I hope you've taken the necessary precautions when handling nitric acid and that you're aware that, no "cartridge type" respirator will filter out nitric fumes, NONE!!!

Take care and be safe!

Phil


----------



## pwa (Feb 22, 2012)

Hi phil, actually I have taken you adice from the forum and treat the acid with alot of respect thanks


----------



## pwa (Feb 22, 2012)

oh yeah thats why I want to know about sealing containers during cementation? I know the fumes yuo can see will kill ya and the fumes you cant see will eat on just about anything.will a sealed container built pressure that has not been nuetralized?


----------



## butcher (Feb 22, 2012)

I would not seal the conatiner with copper in the solution, if you do have some free nitric the gas foemed as copper dissolves would need to escape.


----------



## pwa (Feb 23, 2012)

Thanks Butcher, can you tell me if the solution was so dark green because of its saturation of silver?


----------



## butcher (Feb 23, 2012)

The silver or other metals (such as palladium) (copper) does seem to give the nitric solution a green color, this can also be in part to free HNO3 in solution, after silver is cemented it will usually change to lighter blue color with copper nitrate.

If by chance you do have palladium it will cement out on copper after most of the silver is removed from solution.

Pure silver in nitric acid (silver nitrate solution) look's as clear as clean water, so silver itself gives no color in this solution.


----------



## MysticColby (Feb 24, 2012)

Iron (steel) and copper both take more nitric to dissolve the same weight than silver.

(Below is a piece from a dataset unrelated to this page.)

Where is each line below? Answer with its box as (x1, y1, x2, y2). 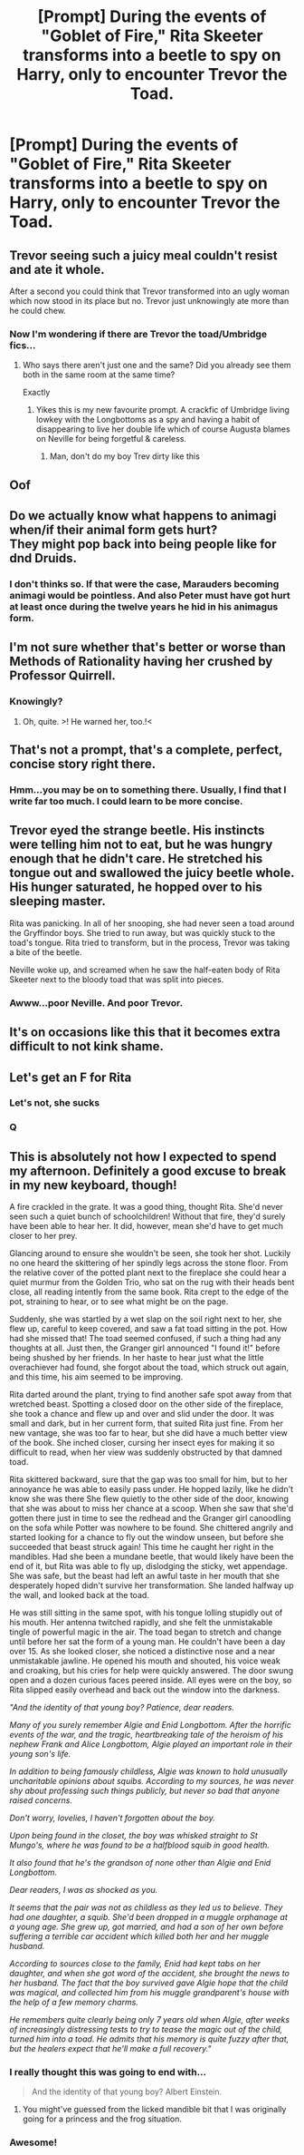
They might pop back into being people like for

I forget how much more, but it is more.
It's usual that there is excess nitric after dissolving silver. If it's too much, you can evaporate the solution (heat to steaming but not boiling) down to half it's volume, then dilute with distilled water back to original volume. Repeat until you're satisfied there isn't much nitric left. It's ok if there some a small amount of excess nitric when you add copper - it will just dissolve the copper (wasted copper). I believe that some excess nitric is needed in order to start cementing silver. I read that somewhere on here. not much, but some.


----------



## pwa (Feb 24, 2012)

ok its getting confusing,Iread on some posts that sulfuric acid will digest copper and become copper nitate which is green.Nitric acid will digest copper and become copper sulfate which is blue. Both will digest iron?,Sulfuric does not digest silver very well? Do I have this understood so far? There is no chance palladium is in my material. It must be very confusing for the nitric digesting silver,copper,and iron at the same time.Would there be an order in the digestion as one compound is more easily dissolved than another. Thanks Guys


----------



## nickvc (Feb 25, 2012)

You have the sulphates and nitrates mixed up but your getting there.
If you find the reactivity table that Lazersteve posted it helps to explain what happens and why.
If you have a silver nitrate solution you use copper to cement the silver out and to remove the copper you then use steel to cement the copper out, it's important to do both these processes as both copper and silver nitrate solutions are deadly to the environment.


----------



## pwa (Feb 25, 2012)

ok I get the reactivity chart, I was going by the color of the solutoin as to what the contents may be which I quess is not very accurate when I am digesting silver,copper and iron at the same time in diffrent propotions? though dilution and nitric addition it did get to a light blue before I dropped with copper.When I dropped the copper with iron at first the iron had a nice clean layer and the it started get darker and dirty looking.I have not filtered this yet but,it has been settling all week but I bet whats at the bottom will be pretty ugly.Thanks and is the forum I should be posting on for a newbie?


----------



## Harold_V (Feb 26, 2012)

pwa said:


> is the forum I should be posting on for a newbie?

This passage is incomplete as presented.